This Recipe provides a nice function to do what you are asking. I've modified it to use the MD5 hash, instead of the SHA1, as your original question asks

def GetHashofDirs(directory, verbose=0):
  import hashlib, os
  SHAhash = hashlib.md5()
  if not os.path.exists (directory):
    return -1

  try:
    for root, dirs, files in os.walk(directory):
      for names in files:
        if verbose == 1:
          print 'Hashing', names
        filepath = os.path.join(root,names)
        try:
          f1 = open(filepath, 'rb')
        except:
          # You can't open the file for some reason
          f1.close()
          continue

        while 1:
          # Read file in as little chunks
          buf = f1.read(4096)
          if not buf : break
          SHAhash.update(hashlib.md5(buf).hexdigest())
        f1.close()

  except:
    import traceback
    # Print the stack traceback
    traceback.print_exc()
    return -2

  return SHAhash.hexdigest()

You can use it like this:

print GetHashofDirs('folder_to_hash', 1)

The output looks like this, as it hashes each file:

...
Hashing file1.cache
Hashing text.txt
Hashing library.dll
Hashing vsfile.pdb
Hashing prog.cs
5be45c5a67810b53146eaddcae08a809

The returned value from this function call comes back as the hash. In this case, 5be45c5a67810b53146eaddcae08a809

Andy
  • 49,085
  • 60
  • 166
  • 233
  • What is intented for the `import traceback` ? –  Jul 24 '14 at 15:24
  • 1
    @begueradj, In this case, [traceback](https://docs.python.org/2/library/traceback.html#traceback.print_exc), is used to print the stacktrace if an error occurs while hashing – Andy Jul 24 '14 at 15:33
  • 2
    Just ignoring a file you couldn't open doesn't sound as at the correct approach to me. Furthermore, [you cannot guarantee](http://stackoverflow.com/a/18282401/2436175) e.g. on different filesystems that os.walk will navigate the files in the same order. – Antonio Sep 26 '16 at 11:59
  • Is this recursive? – The Quantum Physicist Jan 02 '18 at 18:48
  • @TheQuantumPhysicist yes it is because [os.walk](https://docs.python.org/3/library/os.html#os.walk) is. – Peter van Heusden Mar 04 '18 at 06:04
  • Using Python 3.5.4, this solution did not work for me, until I had changed .hexdigest() to .digest() in the SHAhas.update line. Was I doing something wrong, or was this a mistake? – Samantha May 21 '19 at 11:10
  • I know it's old, but I had to downvote this since both try..except blocks in this are broken, apart from the mentioned problems like os.walk not being stable. – Jeronimo Jun 09 '21 at 15:02
  • I also know it's old, but I have to point out that writing `except:` is never a good idea. This will invoke the 'except' block, even if normal exit was invoked with sys.exit(0). – shayst Jul 14 '22 at 12:10
7

I'm not a fan of how the recipe referenced in the answer was written. I have a much simpler version that I'm using:

import hashlib
import os


def hash_directory(path):
    digest = hashlib.sha1()

    for root, dirs, files in os.walk(path):
        for names in files:
            file_path = os.path.join(root, names)

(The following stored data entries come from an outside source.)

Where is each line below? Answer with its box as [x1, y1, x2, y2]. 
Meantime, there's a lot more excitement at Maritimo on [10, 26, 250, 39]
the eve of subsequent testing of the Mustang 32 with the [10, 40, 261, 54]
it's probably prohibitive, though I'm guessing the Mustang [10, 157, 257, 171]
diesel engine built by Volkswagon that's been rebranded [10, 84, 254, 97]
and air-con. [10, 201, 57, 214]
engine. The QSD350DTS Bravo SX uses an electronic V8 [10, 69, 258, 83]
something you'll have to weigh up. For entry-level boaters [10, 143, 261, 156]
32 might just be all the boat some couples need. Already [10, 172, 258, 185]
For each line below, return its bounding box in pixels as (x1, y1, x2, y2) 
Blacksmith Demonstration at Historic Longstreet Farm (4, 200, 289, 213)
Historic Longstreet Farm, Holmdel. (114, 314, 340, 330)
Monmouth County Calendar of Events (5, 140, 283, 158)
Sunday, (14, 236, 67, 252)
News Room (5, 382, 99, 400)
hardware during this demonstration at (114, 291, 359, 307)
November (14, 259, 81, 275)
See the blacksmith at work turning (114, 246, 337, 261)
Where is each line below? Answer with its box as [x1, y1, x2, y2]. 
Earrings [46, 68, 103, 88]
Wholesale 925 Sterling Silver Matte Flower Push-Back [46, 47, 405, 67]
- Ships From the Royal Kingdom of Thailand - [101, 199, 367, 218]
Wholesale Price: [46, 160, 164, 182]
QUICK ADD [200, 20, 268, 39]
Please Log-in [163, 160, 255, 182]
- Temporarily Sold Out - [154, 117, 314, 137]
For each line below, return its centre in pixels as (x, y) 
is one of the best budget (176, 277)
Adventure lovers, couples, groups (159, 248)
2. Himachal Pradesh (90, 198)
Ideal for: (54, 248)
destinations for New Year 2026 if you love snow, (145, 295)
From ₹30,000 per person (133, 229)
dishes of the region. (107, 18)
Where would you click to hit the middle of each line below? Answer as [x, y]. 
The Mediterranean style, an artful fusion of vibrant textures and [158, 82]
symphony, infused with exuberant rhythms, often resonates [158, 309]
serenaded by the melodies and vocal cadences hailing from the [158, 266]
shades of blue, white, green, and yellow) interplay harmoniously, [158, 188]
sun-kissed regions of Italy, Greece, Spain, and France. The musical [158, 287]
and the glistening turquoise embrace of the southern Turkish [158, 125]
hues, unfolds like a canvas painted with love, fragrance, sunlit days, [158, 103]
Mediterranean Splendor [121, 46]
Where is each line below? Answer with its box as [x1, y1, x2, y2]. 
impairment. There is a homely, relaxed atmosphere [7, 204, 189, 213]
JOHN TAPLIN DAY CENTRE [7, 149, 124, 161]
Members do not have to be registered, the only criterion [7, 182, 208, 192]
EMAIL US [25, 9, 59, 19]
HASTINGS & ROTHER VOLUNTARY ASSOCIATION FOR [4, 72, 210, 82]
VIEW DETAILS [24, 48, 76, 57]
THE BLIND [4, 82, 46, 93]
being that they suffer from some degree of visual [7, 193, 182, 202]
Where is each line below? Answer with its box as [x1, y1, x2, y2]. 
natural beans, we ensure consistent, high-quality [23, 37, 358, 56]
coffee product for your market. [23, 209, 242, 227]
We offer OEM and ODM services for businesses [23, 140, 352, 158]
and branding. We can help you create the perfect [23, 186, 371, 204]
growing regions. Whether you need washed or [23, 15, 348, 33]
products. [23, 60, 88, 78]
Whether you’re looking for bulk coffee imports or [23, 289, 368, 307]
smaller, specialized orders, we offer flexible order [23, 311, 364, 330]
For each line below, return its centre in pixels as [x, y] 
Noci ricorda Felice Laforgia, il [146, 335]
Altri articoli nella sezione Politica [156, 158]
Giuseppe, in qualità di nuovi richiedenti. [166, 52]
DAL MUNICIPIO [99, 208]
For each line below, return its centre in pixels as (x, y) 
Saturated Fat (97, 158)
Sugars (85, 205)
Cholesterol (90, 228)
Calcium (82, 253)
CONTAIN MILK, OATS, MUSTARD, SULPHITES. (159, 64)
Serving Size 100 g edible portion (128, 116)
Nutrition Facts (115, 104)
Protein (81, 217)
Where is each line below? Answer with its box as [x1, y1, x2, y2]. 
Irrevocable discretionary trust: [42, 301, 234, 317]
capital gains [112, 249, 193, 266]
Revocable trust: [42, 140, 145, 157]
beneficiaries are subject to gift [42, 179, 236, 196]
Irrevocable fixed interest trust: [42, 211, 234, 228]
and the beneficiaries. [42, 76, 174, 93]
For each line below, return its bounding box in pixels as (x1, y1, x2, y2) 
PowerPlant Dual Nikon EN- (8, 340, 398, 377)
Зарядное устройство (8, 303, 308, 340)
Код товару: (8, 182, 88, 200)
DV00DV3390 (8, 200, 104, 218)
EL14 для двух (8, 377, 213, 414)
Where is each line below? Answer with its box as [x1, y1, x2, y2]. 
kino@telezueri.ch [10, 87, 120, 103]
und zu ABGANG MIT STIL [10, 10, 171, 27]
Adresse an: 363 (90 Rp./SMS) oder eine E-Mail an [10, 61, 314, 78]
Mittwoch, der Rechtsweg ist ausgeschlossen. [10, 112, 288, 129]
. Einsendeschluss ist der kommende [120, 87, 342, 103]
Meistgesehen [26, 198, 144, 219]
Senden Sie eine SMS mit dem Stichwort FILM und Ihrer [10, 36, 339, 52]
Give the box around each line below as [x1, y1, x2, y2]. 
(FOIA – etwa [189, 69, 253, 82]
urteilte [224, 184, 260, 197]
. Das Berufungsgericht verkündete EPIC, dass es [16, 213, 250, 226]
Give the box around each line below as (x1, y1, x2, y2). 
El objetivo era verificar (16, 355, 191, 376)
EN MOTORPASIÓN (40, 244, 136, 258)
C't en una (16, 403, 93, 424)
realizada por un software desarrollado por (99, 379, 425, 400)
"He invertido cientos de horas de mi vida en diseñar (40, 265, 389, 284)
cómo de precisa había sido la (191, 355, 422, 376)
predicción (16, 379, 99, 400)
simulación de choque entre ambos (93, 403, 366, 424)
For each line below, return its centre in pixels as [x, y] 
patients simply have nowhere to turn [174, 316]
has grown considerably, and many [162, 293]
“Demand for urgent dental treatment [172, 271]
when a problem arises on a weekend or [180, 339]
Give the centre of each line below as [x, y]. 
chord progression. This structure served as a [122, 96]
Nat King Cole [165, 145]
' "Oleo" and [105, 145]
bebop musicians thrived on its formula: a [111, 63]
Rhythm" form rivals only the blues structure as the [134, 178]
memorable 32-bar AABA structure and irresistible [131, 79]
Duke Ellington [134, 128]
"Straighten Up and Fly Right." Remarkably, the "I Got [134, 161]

            # Hash the path and add to the digest to account for empty files/directories
            digest.update(hashlib.sha1(file_path[len(path):].encode()).digest())

            # Per @pt12lol - if the goal is uniqueness over repeatability, this is an alternative method using 'hash'
            # digest.update(str(hash(file_path[len(path):])).encode())

            if os.path.isfile(file_path):
                with open(file_path, 'rb') as f_obj:
                    while True:
                        buf = f_obj.read(1024 * 1024)
                        if not buf:
                            break
                        digest.update(buf)

    return digest.hexdigest()

I found exceptions were usually being thrown whenever something like an alias was encountered (shows up in the os.walk(), but you can't directly open it). The os.path.isfile() check takes care of those issues.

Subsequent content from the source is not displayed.